Reputation: 2820
I am implementing an ETL job that migrates a non partitioned BigQuery Table to a partitioned one. To do so I use the Storage API from BigQuery. This creates a number of sessions to pull Data from. In order to route the BigQuery writes to the right partition I use the File Loads methods. Streaming inserts was not the option due to the limitation of 30 days. Storage Write API seems to be limited identifying the partition.
By residing to the File Load Method the Data are being written to GCS. The issue is that this takes too much time and there is the risk of the sessions to close. Behind the scenes the File Load Method is a complex one with multiple steps. For example writings to GCS and combining the entries to a destination/partition joined file.

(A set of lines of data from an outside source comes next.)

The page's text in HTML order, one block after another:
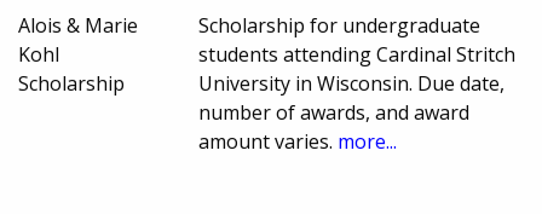
Alois & Marie
Kohl
Scholarship
Scholarship for undergraduate
students attending Cardinal Stritch
University in Wisconsin. Due date,
number of awards, and award
amount varies. more...
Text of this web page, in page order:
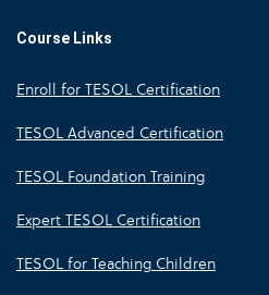
Course Links
Enroll for TESOL Certification
TESOL Advanced Certification
TESOL Foundation Training
Expert TESOL Certification
TESOL for Teaching Children
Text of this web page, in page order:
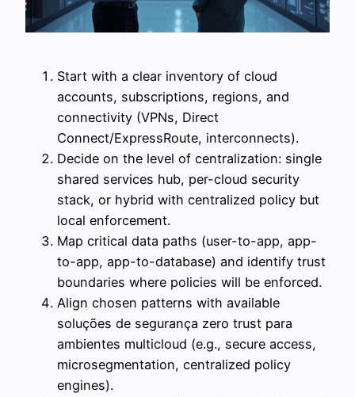
Start with a clear inventory of cloud
accounts, subscriptions, regions, and
connectivity (VPNs, Direct
Connect/ExpressRoute, interconnects).
Decide on the level of centralization: single
shared services hub, per-cloud security
stack, or hybrid with centralized policy but
local enforcement.
Map critical data paths (user-to-app, app-
to-app, app-to-database) and identify trust
boundaries where policies will be enforced.
Align chosen patterns with available
soluções de segurança zero trust para
ambientes multicloud (e.g., secure access,
microsegmentation, centralized policy
engines).
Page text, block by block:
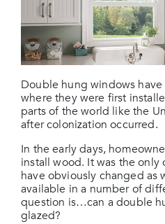
Double hung windows
where they were first
parts of the world like the
after colonization occurred.
In the early days,
install wood. It was the
have obviously changed as
available in a number of
question is…can a double
glazed?
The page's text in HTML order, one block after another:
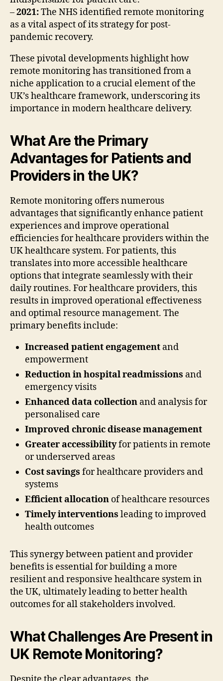
–2021:The NHS identified remote monitoring
as a vital aspect of its strategy for post-
pandemic recovery.
These pivotal developments highlight how
remote monitoring has transitioned from a
niche application to a crucial element of the
UK’s healthcare framework, underscoring its
importance in modern healthcare delivery.
What Are the Primary
Advantages for Patients and
Providers in the UK?
Remote monitoring offers numerous
advantages that significantly enhance patient
experiences and improve operational
efficiencies for healthcare providers within the
UK healthcare system. For patients, this
translates into more accessible healthcare
options that integrate seamlessly with their
daily routines. For healthcare providers, this
results in improved operational effectiveness
and optimal resource management. The
primary benefits include:
Increased patient engagement and
empowerment
Reduction in hospital readmissions and
emergency visits
Enhanced data collection and analysis for
personalised care
Improved chronic disease management
Greater accessibilityfor patients in remote
or underserved areas
Cost savings for healthcare providers and
systems
Efficient allocation of healthcare resources
Timely interventions leading to improved
health outcomes
This synergy between patient and provider
benefits is essential for building a more
resilient and responsive healthcare system in
the UK, ultimately leading to better health
outcomes for all stakeholders involved.
What Challenges Are Present in
UK Remote Monitoring?
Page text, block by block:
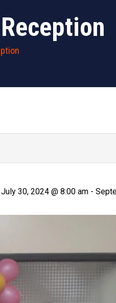
July 30, 2024 @ 8:00 am -
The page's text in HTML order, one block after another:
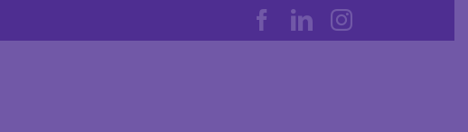
Facebook
LinkedInInstagram
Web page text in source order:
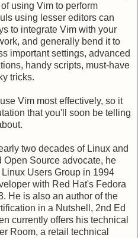
using Vim to perform
using lesser editors can
to integrate Vim with your
and generally bend it to
important settings, advanced
handy scripts, must-have
tricks.
Vim most effectively, so it
that you'll soon be telling
two decades of Linux and
Open Source advocate, he
Users Group in 1994
with Red Hat's Fedora
He is also an author of the
in a Nutshell, 2nd Ed
currently offers his technical
Room, a retail technical
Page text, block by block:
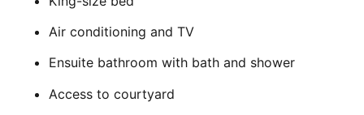
Air conditioning and TV
Ensuite bathroom with bath and shower
Access to courtyard
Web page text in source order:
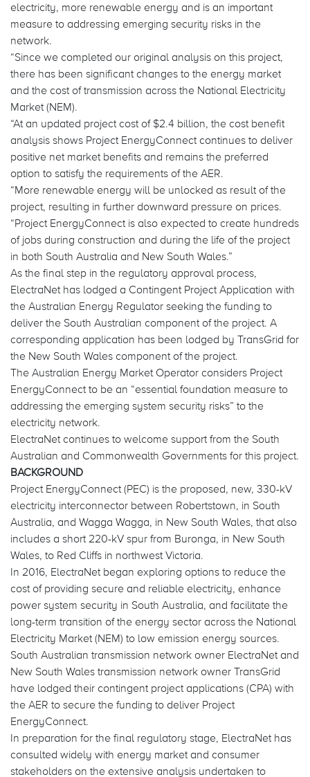
electricity, more renewable energy and is an important
measure to addressing emerging security risks in the
network.
“Since we completed our original analysis on this project,
there has been significant changes to the energy market
and the cost of transmission across the National Electricity
Market (NEM).
“At an updated project cost of $2.4 billion, the cost benefit
analysis shows Project EnergyConnect continues to deliver
positive net market benefits and remains the preferred
option to satisfy the requirements of the AER.
“More renewable energy will be unlocked as result of the
project, resulting in further downward pressure on prices.
“Project EnergyConnect is also expected to create hundreds
of jobs during construction and during the life of the project
in both South Australia and New South Wales.”
As the final step in the regulatory approval process,
ElectraNet has lodged a Contingent Project Application with
the Australian Energy Regulator seeking the funding to
deliver the South Australian component of the project. A
corresponding application has been lodged by TransGrid for
the New South Wales component of the project.
The Australian Energy Market Operator considers Project
EnergyConnect to be an “essential foundation measure to
addressing the emerging system security risks” to the
electricity network.
ElectraNet continues to welcome support from the South
Australian and Commonwealth Governments for this project.
BACKGROUND
Project EnergyConnect (PEC) is the proposed, new, 330-kV
electricity interconnector between Robertstown, in South
Australia, and Wagga Wagga, in New South Wales, that also
includes a short 220-kV spur from Buronga, in New South
Wales, to Red Cliffs in northwest Victoria.
In 2016, ElectraNet began exploring options to reduce the
cost of providing secure and reliable electricity, enhance
power system security in South Australia, and facilitate the
long-term transition of the energy sector across the National
Electricity Market (NEM) to low emission energy sources.
South Australian transmission network owner ElectraNet and
New South Wales transmission network owner TransGrid
have lodged their contingent project applications (CPA) with
the AER to secure the funding to deliver Project
EnergyConnect.
In preparation for the final regulatory stage, ElectraNet has
consulted widely with energy market and consumer
stakeholders on the extensive analysis undertaken to
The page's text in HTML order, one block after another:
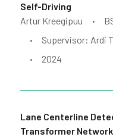
Self-Driving
Artur Kreegipuu
•
• Supervisor: Ardi
• 2024
Lane Centerline
Transformer
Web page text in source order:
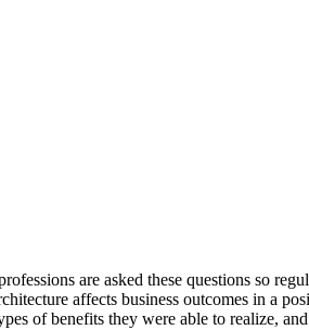
are asked these questions so
affects business outcomes in a
of benefits they were able to realize,
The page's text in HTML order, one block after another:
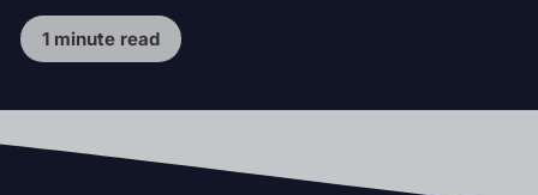
1 minute read
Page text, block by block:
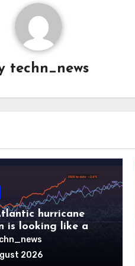
techn_news
hurricane
is looking like a
there will be a
pay2026
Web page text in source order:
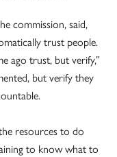
commission, said,
trust people.
ago trust, but verify,”
but verify they
resources to do
to know what to
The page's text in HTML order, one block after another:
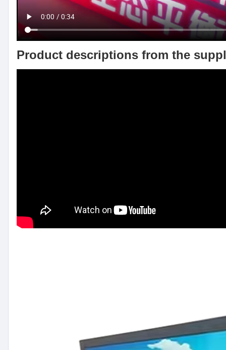
Product descriptions from the
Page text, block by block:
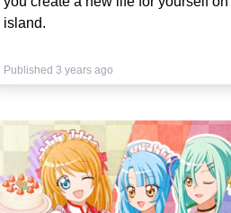
island.
Published 3 years ago
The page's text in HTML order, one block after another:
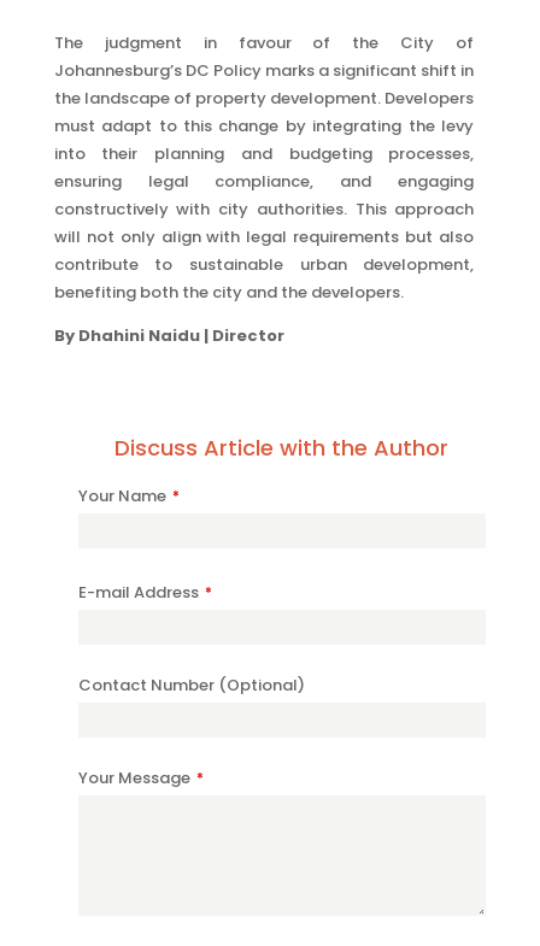
The judgment in favour of the City of
Johannesburg’s DC Policy marks a significant shift in
the landscape of property development. Developers
must adapt to this change by integrating the levy
into their planning and budgeting processes,
ensuring legal compliance, and engaging
constructively with city authorities. This approach
will not only align with legal requirements but also
contribute to sustainable urban development,
benefiting both the city and the developers.
By Dhahini Naidu | Director
Discuss Article with the Author
Your Name *
E-mail Address *
Contact Number (Optional)
Your Message *

Based on the Dataflow processes it seems that nodes can execute workloads on different parts of the pipeline.
How can I avoid the risk of the session closing? Is there a way for my Dataflow nodes to focus only on the critical part which is write to GCS first and once this is done, then focus on all the other aspects?
Upvotes: 1
Views: 206
Reputation: 656
You can do a Reshuffle
right before applying the write to BigQuery. In Dataflow, that will create a checkpoint, and a new stage in the job. The write to BigQuery would start when all steps previous to the reshuffle have finished, and in case of errors and retries, the job would backtrack to that checkpoint.
Please note that doing a reshuffle implies doing a shuffling of data, so there will be a performance impact.
Upvotes: 2